_TASK DESCRIPTION_.
In the listing below, find the line that contains "No reviews for" and the line that contains "Terms of Use [240, 335]". Quote both and every line between them, exactly, and nothing more.

*** SUPPLIED ENTRIES Section Begins ***

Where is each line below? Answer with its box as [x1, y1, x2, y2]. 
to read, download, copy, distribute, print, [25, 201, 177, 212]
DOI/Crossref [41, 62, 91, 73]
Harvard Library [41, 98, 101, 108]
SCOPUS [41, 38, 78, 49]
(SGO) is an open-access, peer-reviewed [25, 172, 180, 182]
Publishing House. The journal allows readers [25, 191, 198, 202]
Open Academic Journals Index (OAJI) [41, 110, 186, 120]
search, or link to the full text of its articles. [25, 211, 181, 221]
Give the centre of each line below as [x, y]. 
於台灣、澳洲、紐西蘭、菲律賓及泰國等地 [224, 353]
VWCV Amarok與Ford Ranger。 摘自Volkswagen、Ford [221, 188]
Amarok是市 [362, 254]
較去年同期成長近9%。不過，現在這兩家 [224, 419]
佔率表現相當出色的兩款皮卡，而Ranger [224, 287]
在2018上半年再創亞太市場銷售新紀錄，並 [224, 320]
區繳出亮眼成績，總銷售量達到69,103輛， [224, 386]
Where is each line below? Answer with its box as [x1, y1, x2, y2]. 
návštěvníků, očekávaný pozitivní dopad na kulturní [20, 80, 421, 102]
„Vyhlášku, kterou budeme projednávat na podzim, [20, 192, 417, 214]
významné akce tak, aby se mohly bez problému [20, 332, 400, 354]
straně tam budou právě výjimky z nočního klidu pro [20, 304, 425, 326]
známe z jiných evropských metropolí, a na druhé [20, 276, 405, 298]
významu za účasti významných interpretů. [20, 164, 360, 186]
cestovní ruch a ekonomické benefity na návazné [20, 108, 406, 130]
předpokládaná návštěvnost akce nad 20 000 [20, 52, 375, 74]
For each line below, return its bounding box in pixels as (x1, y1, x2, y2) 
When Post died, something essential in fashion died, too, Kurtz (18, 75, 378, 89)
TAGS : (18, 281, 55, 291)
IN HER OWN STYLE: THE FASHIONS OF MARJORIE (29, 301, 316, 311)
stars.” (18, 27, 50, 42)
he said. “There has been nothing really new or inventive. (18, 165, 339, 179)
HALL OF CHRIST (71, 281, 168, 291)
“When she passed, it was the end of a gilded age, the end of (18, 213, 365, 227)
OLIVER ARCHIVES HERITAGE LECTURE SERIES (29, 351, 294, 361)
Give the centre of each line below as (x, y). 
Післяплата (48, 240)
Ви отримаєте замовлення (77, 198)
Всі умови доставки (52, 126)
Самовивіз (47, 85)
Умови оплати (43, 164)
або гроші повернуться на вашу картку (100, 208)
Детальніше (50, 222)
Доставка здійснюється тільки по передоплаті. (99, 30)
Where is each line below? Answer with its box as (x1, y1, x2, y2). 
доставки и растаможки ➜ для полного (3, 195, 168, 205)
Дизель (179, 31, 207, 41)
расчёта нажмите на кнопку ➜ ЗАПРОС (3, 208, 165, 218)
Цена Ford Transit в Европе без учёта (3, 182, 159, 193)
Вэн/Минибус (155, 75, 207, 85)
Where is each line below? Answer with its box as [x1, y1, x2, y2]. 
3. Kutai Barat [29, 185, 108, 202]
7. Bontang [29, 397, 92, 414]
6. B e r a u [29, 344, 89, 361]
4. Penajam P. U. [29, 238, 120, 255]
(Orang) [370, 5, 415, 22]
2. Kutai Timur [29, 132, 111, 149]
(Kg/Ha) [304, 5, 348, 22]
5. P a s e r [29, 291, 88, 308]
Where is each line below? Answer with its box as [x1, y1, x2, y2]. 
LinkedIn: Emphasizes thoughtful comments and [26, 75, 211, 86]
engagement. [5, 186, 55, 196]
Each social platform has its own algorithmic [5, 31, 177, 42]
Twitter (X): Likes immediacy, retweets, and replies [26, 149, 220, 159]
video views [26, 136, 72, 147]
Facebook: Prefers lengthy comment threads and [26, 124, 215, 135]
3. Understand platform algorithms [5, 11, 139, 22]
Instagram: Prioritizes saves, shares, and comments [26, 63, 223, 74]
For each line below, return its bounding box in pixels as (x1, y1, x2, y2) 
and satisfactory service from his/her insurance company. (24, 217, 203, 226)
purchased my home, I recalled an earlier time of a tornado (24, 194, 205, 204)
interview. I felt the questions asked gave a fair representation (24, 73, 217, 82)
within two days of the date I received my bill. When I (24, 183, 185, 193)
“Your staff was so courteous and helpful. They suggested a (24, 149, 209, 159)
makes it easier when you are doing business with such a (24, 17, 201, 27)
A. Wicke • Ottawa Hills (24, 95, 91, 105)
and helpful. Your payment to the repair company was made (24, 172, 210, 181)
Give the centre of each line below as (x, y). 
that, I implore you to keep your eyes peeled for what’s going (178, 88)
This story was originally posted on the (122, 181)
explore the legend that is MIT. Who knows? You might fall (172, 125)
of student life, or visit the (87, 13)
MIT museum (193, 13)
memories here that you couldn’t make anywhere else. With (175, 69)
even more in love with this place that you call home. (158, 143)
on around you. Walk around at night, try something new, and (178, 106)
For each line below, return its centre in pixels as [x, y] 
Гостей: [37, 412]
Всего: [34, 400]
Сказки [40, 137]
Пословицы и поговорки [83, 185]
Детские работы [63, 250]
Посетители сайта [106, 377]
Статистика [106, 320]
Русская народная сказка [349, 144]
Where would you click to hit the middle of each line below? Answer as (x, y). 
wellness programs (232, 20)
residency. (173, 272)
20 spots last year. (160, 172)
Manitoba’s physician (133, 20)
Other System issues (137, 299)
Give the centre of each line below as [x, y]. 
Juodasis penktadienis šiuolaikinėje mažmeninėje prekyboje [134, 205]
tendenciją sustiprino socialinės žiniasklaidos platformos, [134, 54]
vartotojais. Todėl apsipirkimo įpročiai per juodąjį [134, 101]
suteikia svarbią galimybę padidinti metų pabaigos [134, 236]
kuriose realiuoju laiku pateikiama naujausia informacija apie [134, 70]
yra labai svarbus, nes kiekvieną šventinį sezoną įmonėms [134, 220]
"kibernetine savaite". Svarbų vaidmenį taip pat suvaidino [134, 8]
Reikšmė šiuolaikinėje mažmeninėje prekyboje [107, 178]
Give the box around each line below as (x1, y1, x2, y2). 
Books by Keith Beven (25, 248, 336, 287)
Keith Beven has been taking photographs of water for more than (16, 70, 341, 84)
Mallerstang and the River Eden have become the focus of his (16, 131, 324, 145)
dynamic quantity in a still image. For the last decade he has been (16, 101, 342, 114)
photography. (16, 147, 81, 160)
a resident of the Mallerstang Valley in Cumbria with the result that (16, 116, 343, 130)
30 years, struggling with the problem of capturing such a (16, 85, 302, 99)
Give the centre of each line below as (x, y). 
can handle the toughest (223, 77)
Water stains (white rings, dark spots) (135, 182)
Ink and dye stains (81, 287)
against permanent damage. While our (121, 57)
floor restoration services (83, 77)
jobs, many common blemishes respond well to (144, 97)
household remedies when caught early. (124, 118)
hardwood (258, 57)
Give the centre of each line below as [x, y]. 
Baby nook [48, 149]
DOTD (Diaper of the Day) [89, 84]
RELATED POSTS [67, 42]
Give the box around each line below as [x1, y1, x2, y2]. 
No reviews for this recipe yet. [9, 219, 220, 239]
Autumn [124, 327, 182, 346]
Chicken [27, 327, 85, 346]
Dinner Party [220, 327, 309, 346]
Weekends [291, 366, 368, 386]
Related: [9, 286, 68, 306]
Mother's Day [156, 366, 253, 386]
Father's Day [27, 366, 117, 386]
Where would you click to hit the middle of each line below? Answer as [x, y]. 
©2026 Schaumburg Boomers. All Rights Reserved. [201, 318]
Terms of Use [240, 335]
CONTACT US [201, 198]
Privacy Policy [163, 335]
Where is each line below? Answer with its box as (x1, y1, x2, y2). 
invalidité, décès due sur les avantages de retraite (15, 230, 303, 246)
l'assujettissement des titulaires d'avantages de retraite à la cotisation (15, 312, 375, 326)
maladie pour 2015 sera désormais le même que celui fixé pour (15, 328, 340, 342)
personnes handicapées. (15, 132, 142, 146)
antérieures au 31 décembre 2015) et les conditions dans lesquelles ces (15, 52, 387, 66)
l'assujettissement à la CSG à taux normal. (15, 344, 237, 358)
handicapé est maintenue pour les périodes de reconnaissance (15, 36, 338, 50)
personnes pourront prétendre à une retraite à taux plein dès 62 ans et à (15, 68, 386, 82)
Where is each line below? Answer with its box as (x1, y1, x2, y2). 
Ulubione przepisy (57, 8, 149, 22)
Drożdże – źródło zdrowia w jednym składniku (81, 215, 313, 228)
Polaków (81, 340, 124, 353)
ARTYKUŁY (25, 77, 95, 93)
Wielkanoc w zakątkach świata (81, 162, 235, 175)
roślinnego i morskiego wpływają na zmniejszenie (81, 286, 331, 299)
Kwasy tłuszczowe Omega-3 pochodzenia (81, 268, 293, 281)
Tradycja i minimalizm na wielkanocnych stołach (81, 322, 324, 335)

*** SUPPLIED ENTRIES Section Ends ***

_ANSWER_.
No reviews for this recipe yet. [9, 219, 220, 239]
Autumn [124, 327, 182, 346]
Chicken [27, 327, 85, 346]
Dinner Party [220, 327, 309, 346]
Weekends [291, 366, 368, 386]
Related: [9, 286, 68, 306]
Mother's Day [156, 366, 253, 386]
Father's Day [27, 366, 117, 386]
Where would you click to hit the middle of each line below? Answer as [x, y]. 
©2026 Schaumburg Boomers. All Rights Reserved. [201, 318]
Terms of Use [240, 335]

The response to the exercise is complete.